(Beginning of THE RECORDS)
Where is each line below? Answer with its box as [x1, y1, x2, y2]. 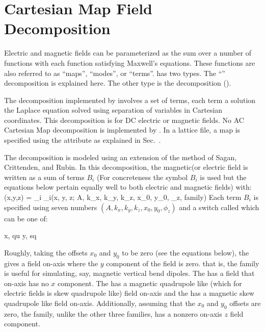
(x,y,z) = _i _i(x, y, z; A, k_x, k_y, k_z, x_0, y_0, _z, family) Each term [4, 192, 242, 202]
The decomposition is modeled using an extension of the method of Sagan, [4, 151, 237, 162]
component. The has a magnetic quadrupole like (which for [58, 277, 242, 288]
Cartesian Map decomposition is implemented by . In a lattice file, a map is [4, 124, 241, 135]
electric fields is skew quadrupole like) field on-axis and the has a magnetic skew [4, 288, 254, 298]
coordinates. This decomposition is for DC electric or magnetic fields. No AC [4, 114, 244, 125]
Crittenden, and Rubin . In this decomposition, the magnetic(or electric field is [4, 162, 248, 172]
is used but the [200, 171, 247, 182]
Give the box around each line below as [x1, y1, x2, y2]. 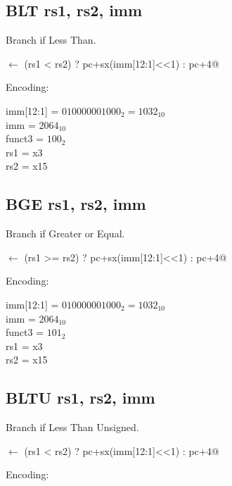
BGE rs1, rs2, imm [6, 193, 146, 215]
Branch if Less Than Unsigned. [6, 420, 139, 435]
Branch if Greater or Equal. [6, 226, 125, 241]
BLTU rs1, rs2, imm [6, 387, 155, 409]
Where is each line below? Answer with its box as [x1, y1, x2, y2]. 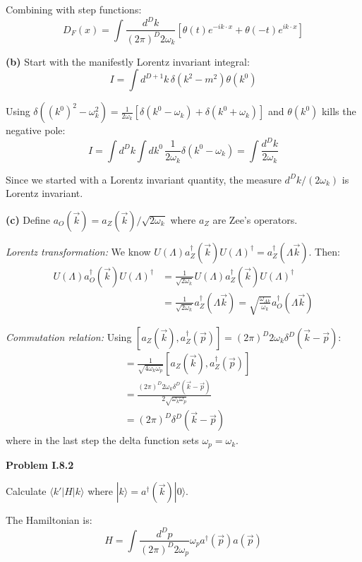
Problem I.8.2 [6, 457, 74, 472]
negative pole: [6, 123, 66, 138]
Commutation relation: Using [6, 330, 132, 344]
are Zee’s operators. [212, 212, 298, 227]
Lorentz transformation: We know [6, 244, 151, 258]
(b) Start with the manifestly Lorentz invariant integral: [6, 54, 250, 68]
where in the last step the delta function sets [6, 433, 199, 448]
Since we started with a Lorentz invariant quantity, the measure [6, 172, 282, 186]
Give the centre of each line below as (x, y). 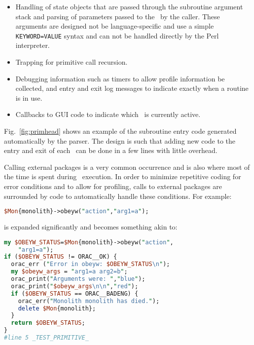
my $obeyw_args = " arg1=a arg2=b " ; (69, 272)
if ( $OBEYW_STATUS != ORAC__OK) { (61, 257)
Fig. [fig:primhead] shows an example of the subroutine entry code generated (120, 131)
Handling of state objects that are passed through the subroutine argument (129, 6)
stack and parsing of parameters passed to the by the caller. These (118, 16)
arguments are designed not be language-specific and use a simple (115, 26)
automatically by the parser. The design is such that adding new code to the (120, 140)
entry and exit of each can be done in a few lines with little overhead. (111, 150)
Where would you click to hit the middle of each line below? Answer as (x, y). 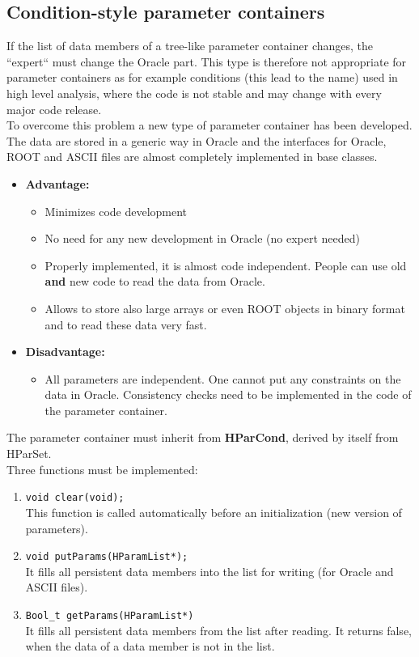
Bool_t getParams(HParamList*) (110, 615)
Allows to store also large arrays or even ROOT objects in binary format (225, 308)
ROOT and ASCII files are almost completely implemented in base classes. (192, 157)
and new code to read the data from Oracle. (155, 281)
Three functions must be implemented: (102, 469)
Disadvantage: (65, 352)
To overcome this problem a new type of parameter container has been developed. (209, 125)
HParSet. (29, 454)
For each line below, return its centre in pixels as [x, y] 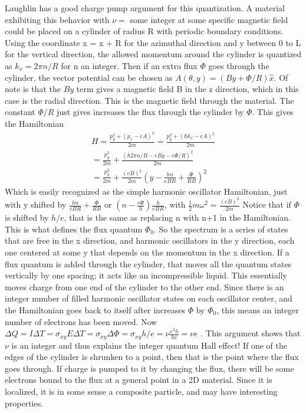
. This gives [273, 112]
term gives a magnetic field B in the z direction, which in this [187, 89]
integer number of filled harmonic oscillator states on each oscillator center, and [149, 298]
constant [20, 112]
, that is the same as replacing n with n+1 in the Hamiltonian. [177, 217]
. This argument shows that [251, 333]
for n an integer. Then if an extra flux [129, 65]
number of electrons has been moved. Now [81, 321]
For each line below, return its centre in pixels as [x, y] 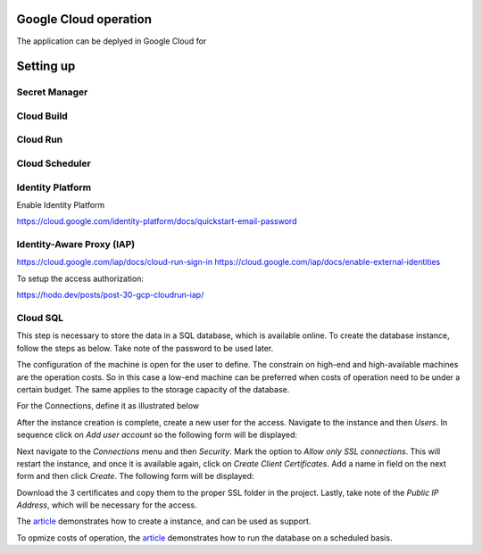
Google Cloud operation [84, 19]
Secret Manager [52, 92]
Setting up [46, 66]
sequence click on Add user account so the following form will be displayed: [157, 435]
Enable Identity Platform [61, 204]
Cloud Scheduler [54, 163]
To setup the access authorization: [80, 278]
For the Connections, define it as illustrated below [108, 406]
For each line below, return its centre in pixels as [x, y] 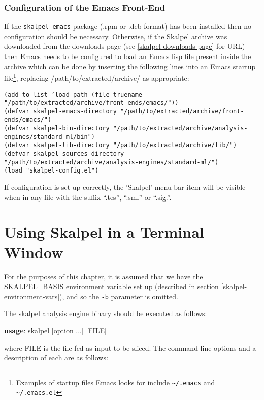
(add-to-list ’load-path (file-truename [73, 94]
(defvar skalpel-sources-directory [64, 154]
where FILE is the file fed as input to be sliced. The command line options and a [130, 347]
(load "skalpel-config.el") [52, 171]
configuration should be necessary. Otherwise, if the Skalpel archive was [116, 36]
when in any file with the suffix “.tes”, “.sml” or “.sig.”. [88, 197]
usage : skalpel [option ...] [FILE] [55, 330]
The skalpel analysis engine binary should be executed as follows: [106, 313]
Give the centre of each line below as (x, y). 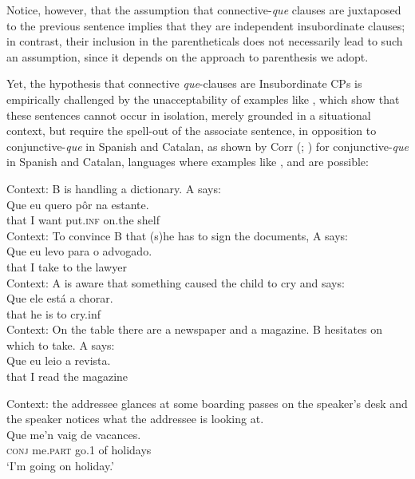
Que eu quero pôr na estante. (78, 204)
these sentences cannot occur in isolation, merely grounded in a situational (189, 115)
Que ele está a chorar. (60, 298)
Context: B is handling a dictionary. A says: (114, 188)
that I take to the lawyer (67, 266)
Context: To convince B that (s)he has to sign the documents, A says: (177, 235)
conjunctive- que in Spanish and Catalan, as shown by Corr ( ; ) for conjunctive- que (207, 146)
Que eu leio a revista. (59, 360)
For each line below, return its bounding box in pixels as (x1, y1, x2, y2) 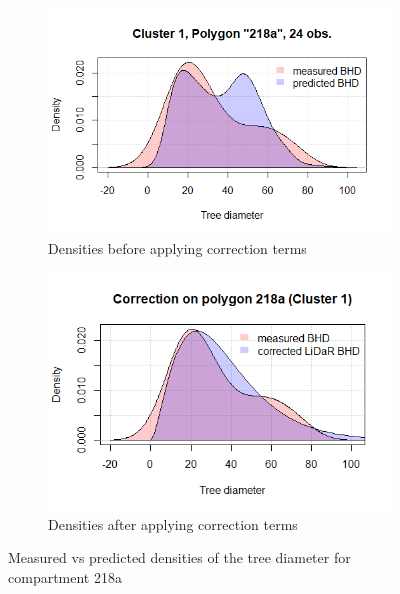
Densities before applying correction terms (48, 237, 307, 258)
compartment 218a (8, 566, 122, 587)
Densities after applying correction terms (48, 513, 298, 534)
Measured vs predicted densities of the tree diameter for (8, 547, 351, 568)
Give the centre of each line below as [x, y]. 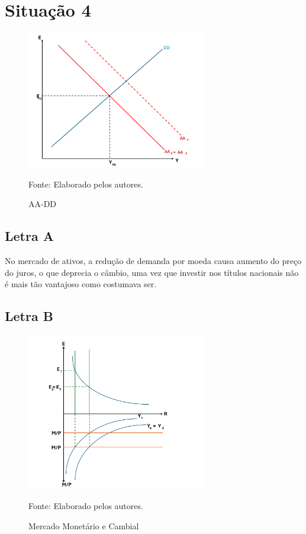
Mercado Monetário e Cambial [84, 525]
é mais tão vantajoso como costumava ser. [81, 284]
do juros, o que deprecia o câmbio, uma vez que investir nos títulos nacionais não [152, 272]
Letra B [29, 316]
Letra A [29, 236]
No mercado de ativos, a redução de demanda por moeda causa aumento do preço [153, 261]
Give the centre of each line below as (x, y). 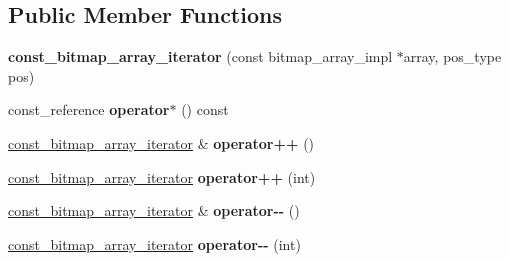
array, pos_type (452, 56)
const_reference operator (89, 109)
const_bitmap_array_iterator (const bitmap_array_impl (200, 56)
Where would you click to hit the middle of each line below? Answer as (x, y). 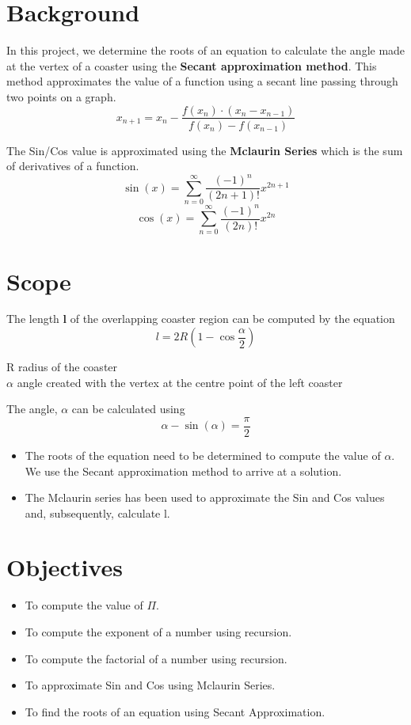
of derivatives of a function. (73, 166)
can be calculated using (128, 409)
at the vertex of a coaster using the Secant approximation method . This (192, 65)
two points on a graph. (61, 96)
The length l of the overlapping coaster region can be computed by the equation (201, 319)
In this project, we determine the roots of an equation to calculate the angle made (206, 50)
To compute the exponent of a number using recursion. (158, 632)
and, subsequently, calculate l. (97, 512)
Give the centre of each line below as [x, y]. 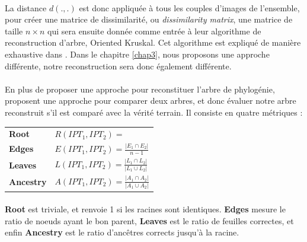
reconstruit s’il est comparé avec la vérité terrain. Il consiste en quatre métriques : [154, 112]
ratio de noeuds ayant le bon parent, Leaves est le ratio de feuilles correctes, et [149, 220]
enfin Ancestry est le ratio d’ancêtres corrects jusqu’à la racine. [122, 232]
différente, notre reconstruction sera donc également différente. [118, 66]
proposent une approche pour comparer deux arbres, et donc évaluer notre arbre [151, 101]
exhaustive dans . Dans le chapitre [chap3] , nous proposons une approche [137, 54]
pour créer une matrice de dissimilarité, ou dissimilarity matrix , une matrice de [149, 19]
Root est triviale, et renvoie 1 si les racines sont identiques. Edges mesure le [145, 209]
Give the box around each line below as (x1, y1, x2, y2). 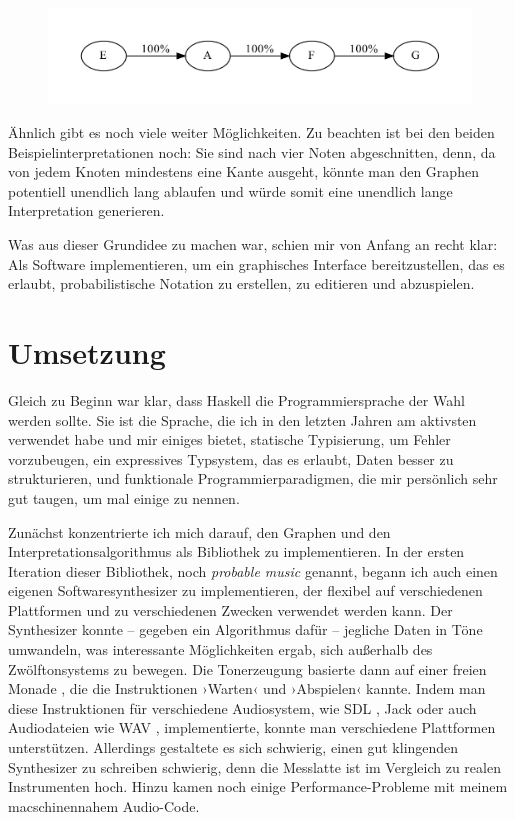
(End of THE RECORDS)
WHAT IS NEEDED. In the listing above, find the line containing "where in the" and the line containing "term gives a". Print those two lines and every line between them exactly, with no pictures.

RESPONSE TO THIS EXERCISE.
where in the last step the delta function sets [6, 433, 199, 448]
Since we started with a Lorentz invariant quantity, the measure [6, 172, 282, 186]
Give the centre of each line below as (x, y). 
my $obeyw_args = " arg1=a arg2=b " ; (69, 272)
if ( $OBEYW_STATUS != ORAC__OK) { (61, 257)
Fig. [fig:primhead] shows an example of the subroutine entry code generated (120, 131)
Handling of state objects that are passed through the subroutine argument (129, 6)
stack and parsing of parameters passed to the by the caller. These (118, 16)
arguments are designed not be language-specific and use a simple (115, 26)
automatically by the parser. The design is such that adding new code to the (120, 140)
entry and exit of each can be done in a few lines with little overhead. (111, 150)
Where would you click to hit the middle of each line below? Answer as (x, y). 
Bool_t getParams(HParamList*) (110, 615)
Allows to store also large arrays or even ROOT objects in binary format (225, 308)
ROOT and ASCII files are almost completely implemented in base classes. (192, 157)
and new code to read the data from Oracle. (155, 281)
Three functions must be implemented: (102, 469)
Disadvantage: (65, 352)
To overcome this problem a new type of parameter container has been developed. (209, 125)
HParSet. (29, 454)
For each line below, return its centre in pixels as [x, y] 
. This gives [273, 112]
term gives a magnetic field B in the z direction, which in this [187, 89]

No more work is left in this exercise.